The situation has been made even more
complicated now that several cemeteries
have taken to digging up remains and
mailing them back to families that fall
behind in their maintenance payments.
"Often the addresses the cemeteries have are
out of date, which can have embarrassing
results," admitted a source in the funeral
cartel.
Great confusion has been produced in a
number of Western zip codes by a sudden
rush of cattle drives-by-mail. It seems that
the price of beef is such that it's now cheaper
for some ranchers to mail their steers to
market rather than the traditional methods
of truck or train. This has annoyed postal
workers to no end. "Our sorting machines
aren't designed for quadrupeds," one pointed
out. "And some cattle just don't like to go in
the canvas mail bags.
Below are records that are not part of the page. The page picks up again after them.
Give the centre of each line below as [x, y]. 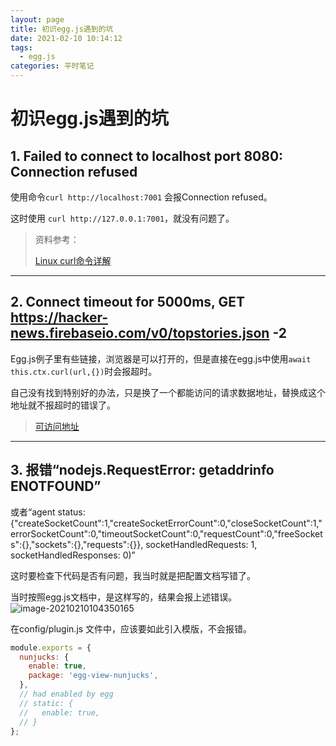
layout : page [37, 19]
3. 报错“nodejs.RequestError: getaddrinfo [142, 470]
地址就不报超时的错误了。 [63, 405]
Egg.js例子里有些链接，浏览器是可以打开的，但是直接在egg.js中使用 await [161, 358]
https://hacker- [59, 317]
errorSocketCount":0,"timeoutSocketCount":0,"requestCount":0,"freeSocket [166, 533]
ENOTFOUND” [56, 486]
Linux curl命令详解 [73, 260]
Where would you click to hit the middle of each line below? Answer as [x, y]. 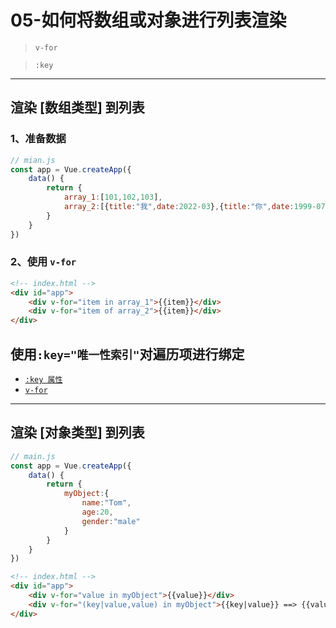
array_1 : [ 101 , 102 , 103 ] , [113, 197]
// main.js [33, 456]
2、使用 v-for [43, 262]
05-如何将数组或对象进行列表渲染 [148, 20]
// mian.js [33, 160]
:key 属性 [43, 379]
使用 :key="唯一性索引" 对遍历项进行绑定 [127, 354]
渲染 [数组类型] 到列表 [77, 107]
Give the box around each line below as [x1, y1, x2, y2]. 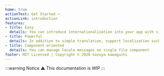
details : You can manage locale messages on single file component [9, 47, 150, 52]
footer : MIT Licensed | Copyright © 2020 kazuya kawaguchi [5, 52, 128, 57]
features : [5, 20, 25, 26]
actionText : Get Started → [5, 12, 60, 16]
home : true [5, 7, 27, 12]
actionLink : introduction [5, 16, 58, 21]
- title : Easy [5, 25, 34, 30]
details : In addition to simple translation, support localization [9, 39, 150, 44]
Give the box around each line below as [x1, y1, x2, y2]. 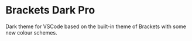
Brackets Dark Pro [5, 4, 95, 17]
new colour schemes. [5, 29, 57, 36]
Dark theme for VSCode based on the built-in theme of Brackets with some [5, 23, 187, 30]
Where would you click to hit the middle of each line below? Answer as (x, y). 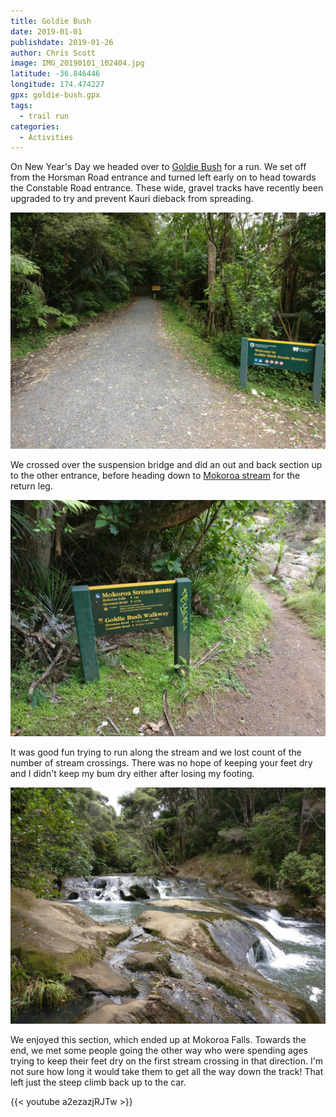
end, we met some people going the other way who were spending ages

We're getting better at
handling them, but it takes personnel away
from the regular service counter."
If you should see a herd of beef cattle
milling around your local post office, it might
be best to get your stamps another day.
Another abusive practice originates not
with private citizens, but with other
Government agencies. NASA, facing bare-
bones budgets, has tried to dump some of its
expenses onto other organizations and they
have particularly victimized the Post Office.
"They have been mailing the Shuttle from
Edwards AFB to Cape Canaveral whenever
the Shuttle lands in California," complained
a beleaguered Postal official. "So instead of
flying the thing piggyback on a 747, we have
to sit it on a fleet of Postal vans and drive it
across county. They've also mailed two
probes to Saturn and one to Pluto, rather
than launching them themselves. We have
no idea how we're going to get them to their
correct address!"
Clinton Administration officials have
proven unwilling to stop this inter-agency
expense-shifting, probably because it makes
the budget seem more under control than it
really is.
The Postal Service's reputation for never
being able to find anything has made it
popular with various criminal groups. "We
have drug distributors using the mails;
right-wing militias sending explosives by
mail; UFO aliens who make pornographic
films of the people they've abducted are
sending their filthy videos through the mails
rather than over hyperwave communicators
like they did in the past; and some
businesses are disposing of toxic wastes by
mailing them to nowhere. Our estimate is
that we have over a thousand tons of cancer-
causing asbestos lost in the system right
now."
Some observers feel that the continuing
success of the Unabomber, who operates
untraceably through the mails, is a
contributing factor to all this epistolary
criminality. But others look on it as a form of
legitimate social protest. "Many people feel
that their problems are caused by
government; and putting things in the mail
so that the government will have to take care
of it is a thoroughly logical response,"
explained a spokesman for Americans for a
No-cost Untaxed Society.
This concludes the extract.